Try it
When you write out the listing, keep every character and omit the pictures.

The input
#####

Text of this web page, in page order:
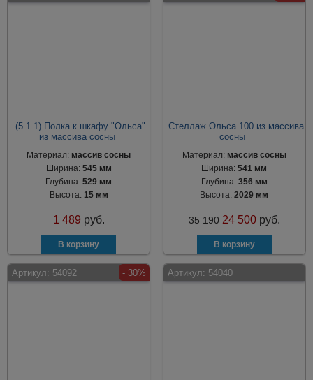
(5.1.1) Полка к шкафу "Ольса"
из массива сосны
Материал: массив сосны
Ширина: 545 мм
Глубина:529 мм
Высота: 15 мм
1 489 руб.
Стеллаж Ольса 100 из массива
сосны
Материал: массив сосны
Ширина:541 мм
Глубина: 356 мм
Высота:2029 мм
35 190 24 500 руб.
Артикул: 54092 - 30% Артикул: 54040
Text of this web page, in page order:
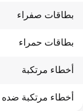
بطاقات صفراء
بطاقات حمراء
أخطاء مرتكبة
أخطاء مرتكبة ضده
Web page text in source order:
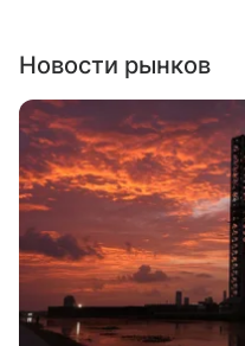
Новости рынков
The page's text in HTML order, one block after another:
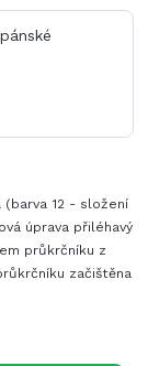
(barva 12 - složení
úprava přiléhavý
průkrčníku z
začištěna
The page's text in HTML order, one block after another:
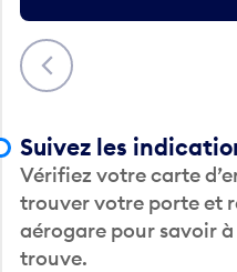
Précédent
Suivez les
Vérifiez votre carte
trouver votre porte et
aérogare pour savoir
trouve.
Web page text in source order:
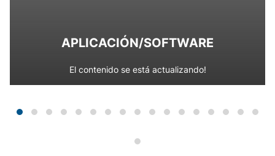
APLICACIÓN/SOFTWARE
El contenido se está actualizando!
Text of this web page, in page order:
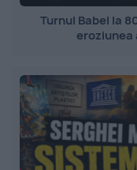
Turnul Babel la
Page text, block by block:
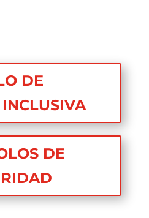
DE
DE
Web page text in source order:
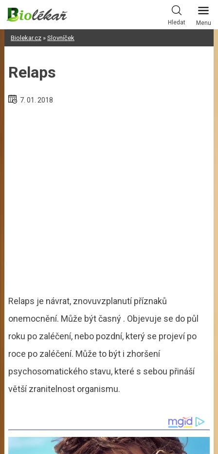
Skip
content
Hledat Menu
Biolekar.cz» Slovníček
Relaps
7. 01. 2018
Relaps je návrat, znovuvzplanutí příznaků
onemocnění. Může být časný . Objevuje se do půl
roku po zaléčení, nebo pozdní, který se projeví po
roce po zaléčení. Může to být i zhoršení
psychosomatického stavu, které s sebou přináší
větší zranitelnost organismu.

#####

Reply to the exercise
Text of this web page, in page order:
(5.1.1) Полка к шкафу "Ольса"
из массива сосны
Материал: массив сосны
Ширина: 545 мм
Глубина:529 мм
Высота: 15 мм
1 489 руб.
Стеллаж Ольса 100 из массива
сосны
Материал: массив сосны
Ширина:541 мм
Глубина: 356 мм
Высота:2029 мм
35 190 24 500 руб.
Артикул: 54092 - 30% Артикул: 54040
Text of this web page, in page order:
بطاقات صفراء
بطاقات حمراء
أخطاء مرتكبة
أخطاء مرتكبة ضده
Web page text in source order:
Новости рынков
The page's text in HTML order, one block after another:
(barva 12 - složení
úprava přiléhavý
průkrčníku z
začištěna
The page's text in HTML order, one block after another:
Précédent
Suivez les
Vérifiez votre carte
trouver votre porte et
aérogare pour savoir
trouve.
Web page text in source order:
APLICACIÓN/SOFTWARE
El contenido se está actualizando!
Text of this web page, in page order:
Turnul Babel la
Page text, block by block:
DE
DE
Web page text in source order:
Skip
content
Hledat Menu
Biolekar.cz» Slovníček
Relaps
7. 01. 2018
Relaps je návrat, znovuvzplanutí příznaků
onemocnění. Může být časný . Objevuje se do půl
roku po zaléčení, nebo pozdní, který se projeví po
roce po zaléčení. Může to být i zhoršení
psychosomatického stavu, které s sebou přináší
větší zranitelnost organismu.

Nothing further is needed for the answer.